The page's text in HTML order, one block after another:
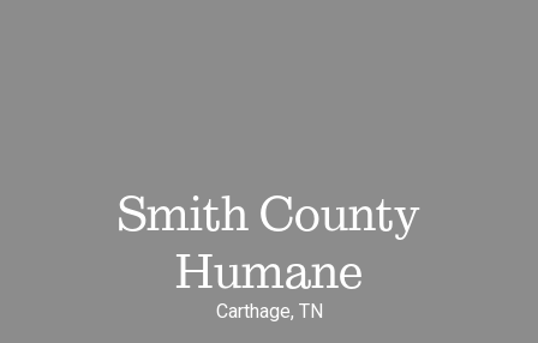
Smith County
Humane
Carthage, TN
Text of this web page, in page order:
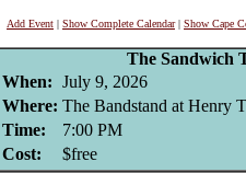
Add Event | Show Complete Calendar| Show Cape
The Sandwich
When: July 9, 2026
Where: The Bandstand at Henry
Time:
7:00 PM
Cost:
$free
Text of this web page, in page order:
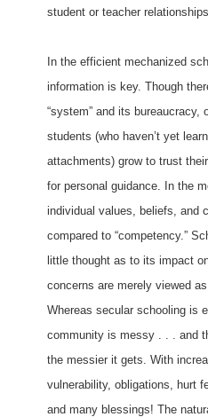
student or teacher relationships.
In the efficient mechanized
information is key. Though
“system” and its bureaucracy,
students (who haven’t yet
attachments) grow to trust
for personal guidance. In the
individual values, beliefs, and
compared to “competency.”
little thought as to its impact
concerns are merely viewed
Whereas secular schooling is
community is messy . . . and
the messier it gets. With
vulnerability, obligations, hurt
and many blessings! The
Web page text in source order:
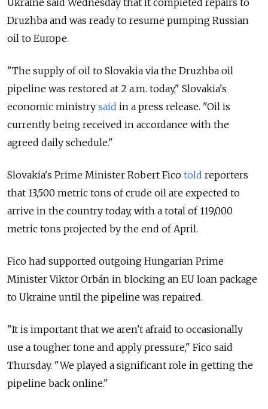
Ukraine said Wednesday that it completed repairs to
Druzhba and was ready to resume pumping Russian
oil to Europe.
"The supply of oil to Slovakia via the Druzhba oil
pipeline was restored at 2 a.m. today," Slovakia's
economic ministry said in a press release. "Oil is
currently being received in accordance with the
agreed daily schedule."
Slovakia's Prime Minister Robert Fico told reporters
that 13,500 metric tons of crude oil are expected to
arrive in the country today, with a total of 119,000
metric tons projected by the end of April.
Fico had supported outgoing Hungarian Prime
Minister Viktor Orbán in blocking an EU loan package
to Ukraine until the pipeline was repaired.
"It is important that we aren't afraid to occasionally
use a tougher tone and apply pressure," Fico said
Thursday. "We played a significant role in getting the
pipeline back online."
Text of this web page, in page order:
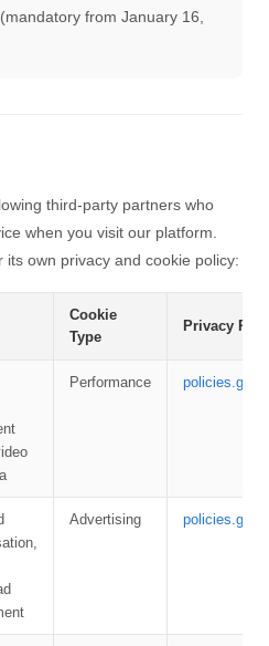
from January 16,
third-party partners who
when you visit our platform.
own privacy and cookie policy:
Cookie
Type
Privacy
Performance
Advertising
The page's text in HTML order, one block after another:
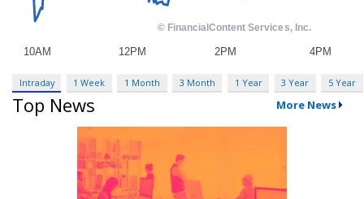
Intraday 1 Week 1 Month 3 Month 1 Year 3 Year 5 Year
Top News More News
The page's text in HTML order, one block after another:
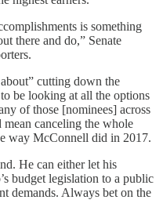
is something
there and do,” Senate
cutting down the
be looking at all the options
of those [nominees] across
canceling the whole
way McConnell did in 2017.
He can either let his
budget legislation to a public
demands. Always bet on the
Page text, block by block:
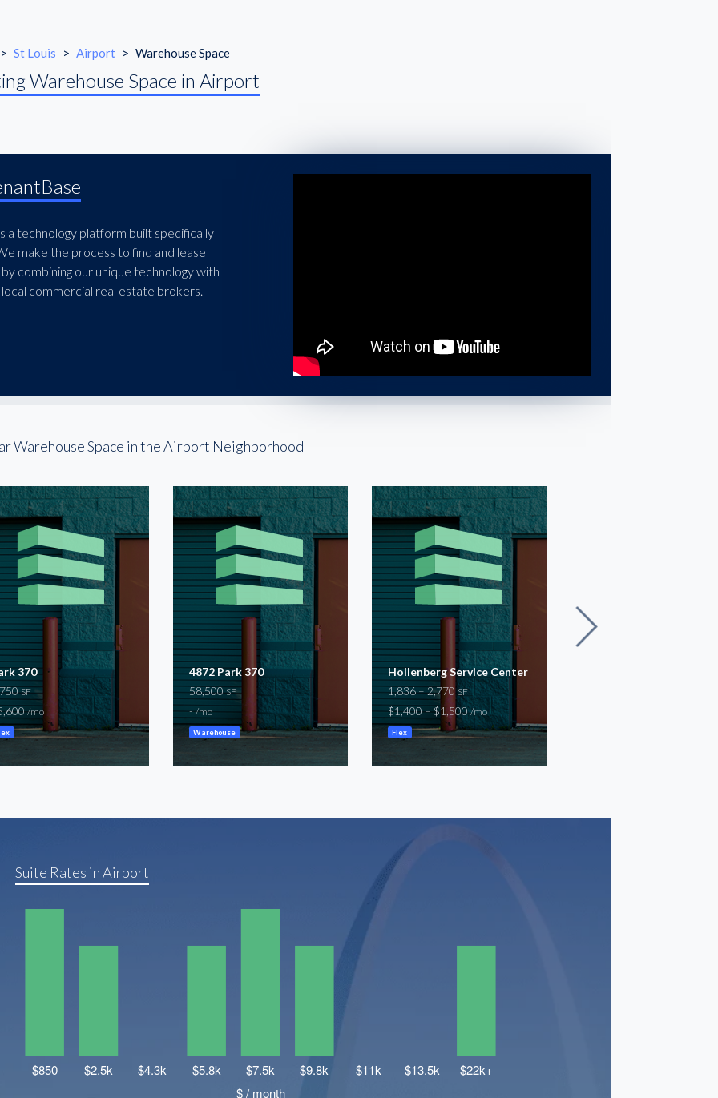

_Task description_
An exact transcription of the listing is required, and it must contain no pictures.

_Task output_
The page's text in HTML order, one block after another:
Smith County
Humane
Carthage, TN
Text of this web page, in page order:
Add Event | Show Complete Calendar| Show Cape
The Sandwich
When: July 9, 2026
Where: The Bandstand at Henry
Time:
7:00 PM
Cost:
$free
Text of this web page, in page order:
student or teacher relationships.
In the efficient mechanized
information is key. Though
“system” and its bureaucracy,
students (who haven’t yet
attachments) grow to trust
for personal guidance. In the
individual values, beliefs, and
compared to “competency.”
little thought as to its impact
concerns are merely viewed
Whereas secular schooling is
community is messy . . . and
the messier it gets. With
vulnerability, obligations, hurt
and many blessings! The
Web page text in source order:
Ukraine said Wednesday that it completed repairs to
Druzhba and was ready to resume pumping Russian
oil to Europe.
"The supply of oil to Slovakia via the Druzhba oil
pipeline was restored at 2 a.m. today," Slovakia's
economic ministry said in a press release. "Oil is
currently being received in accordance with the
agreed daily schedule."
Slovakia's Prime Minister Robert Fico told reporters
that 13,500 metric tons of crude oil are expected to
arrive in the country today, with a total of 119,000
metric tons projected by the end of April.
Fico had supported outgoing Hungarian Prime
Minister Viktor Orbán in blocking an EU loan package
to Ukraine until the pipeline was repaired.
"It is important that we aren't afraid to occasionally
use a tougher tone and apply pressure," Fico said
Thursday. "We played a significant role in getting the
pipeline back online."
Text of this web page, in page order:
from January 16,
third-party partners who
when you visit our platform.
own privacy and cookie policy:
Cookie
Type
Privacy
Performance
Advertising
The page's text in HTML order, one block after another:
Intraday 1 Week 1 Month 3 Month 1 Year 3 Year 5 Year
Top News More News
The page's text in HTML order, one block after another:
is something
there and do,” Senate
cutting down the
be looking at all the options
of those [nominees] across
canceling the whole
way McConnell did in 2017.
He can either let his
budget legislation to a public
demands. Always bet on the
Page text, block by block:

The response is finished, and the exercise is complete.